To do. Among the entries, find the lines with the string "cache" and copy them.

Data excerpts:
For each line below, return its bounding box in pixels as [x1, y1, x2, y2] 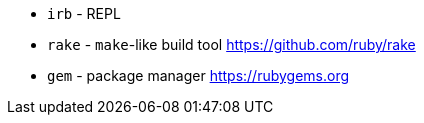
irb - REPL [47, 5, 121, 22]
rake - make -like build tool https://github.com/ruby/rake [47, 36, 416, 53]
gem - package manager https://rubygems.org [47, 67, 350, 84]
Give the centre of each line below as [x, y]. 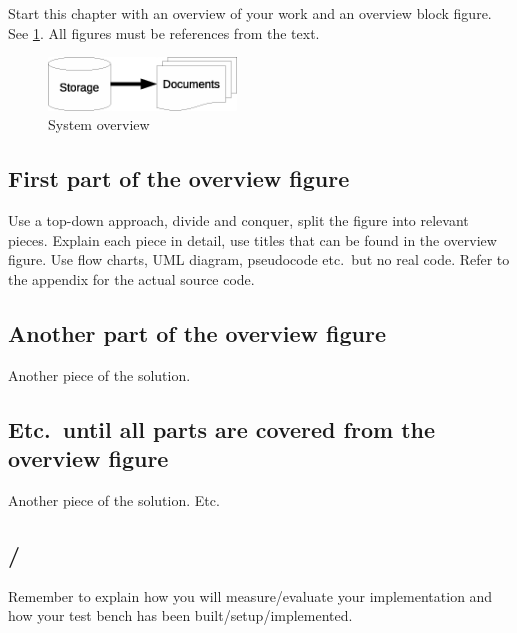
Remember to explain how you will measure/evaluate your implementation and [250, 595]
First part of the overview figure [179, 178]
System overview [99, 124]
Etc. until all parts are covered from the [222, 428]
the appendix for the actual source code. [131, 278]
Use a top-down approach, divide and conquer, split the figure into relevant [238, 220]
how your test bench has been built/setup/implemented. [180, 615]
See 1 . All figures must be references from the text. [164, 32]
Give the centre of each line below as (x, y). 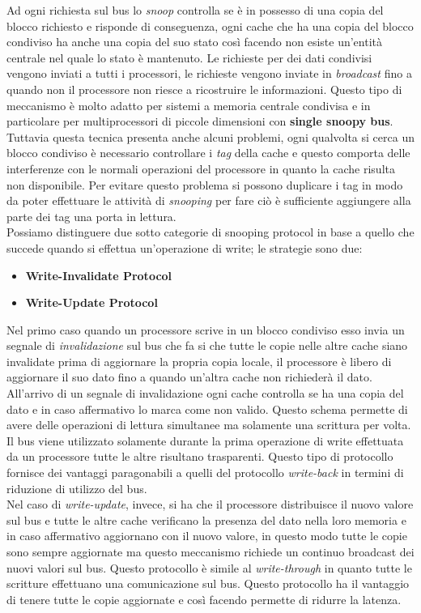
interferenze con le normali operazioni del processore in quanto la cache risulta (201, 168)
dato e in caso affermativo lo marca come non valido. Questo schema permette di (207, 409)
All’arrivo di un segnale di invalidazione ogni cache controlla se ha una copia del (205, 393)
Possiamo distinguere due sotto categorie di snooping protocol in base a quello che (210, 232)
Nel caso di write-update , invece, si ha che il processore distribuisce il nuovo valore (210, 504)
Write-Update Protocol (91, 302)
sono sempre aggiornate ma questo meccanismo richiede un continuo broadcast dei (210, 551)
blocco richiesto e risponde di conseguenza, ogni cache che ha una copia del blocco (210, 26)
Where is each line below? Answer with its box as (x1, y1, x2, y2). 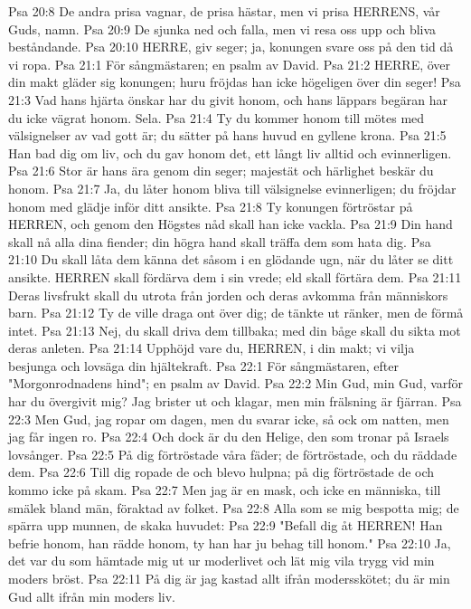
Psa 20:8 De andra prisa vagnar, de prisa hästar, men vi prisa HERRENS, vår (8, 2, 440, 20)
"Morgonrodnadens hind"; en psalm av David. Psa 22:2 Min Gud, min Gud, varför (8, 374, 464, 393)
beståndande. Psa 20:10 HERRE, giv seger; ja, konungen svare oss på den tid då (8, 37, 454, 56)
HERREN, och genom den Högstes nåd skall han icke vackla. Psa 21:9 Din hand (8, 214, 453, 233)
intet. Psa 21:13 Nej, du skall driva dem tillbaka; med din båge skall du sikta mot (8, 320, 461, 339)
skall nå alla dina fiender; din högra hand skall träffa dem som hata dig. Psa (8, 232, 431, 251)
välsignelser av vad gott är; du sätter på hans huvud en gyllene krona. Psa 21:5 (8, 126, 447, 145)
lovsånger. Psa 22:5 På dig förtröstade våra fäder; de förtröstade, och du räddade (8, 444, 457, 463)

Output.
interferenze con le normali operazioni del processore in quanto la cache risulta (201, 168)
All’arrivo di un segnale di invalidazione ogni cache controlla se ha una copia del (205, 393)
blocco richiesto e risponde di conseguenza, ogni cache che ha una copia del blocco (210, 26)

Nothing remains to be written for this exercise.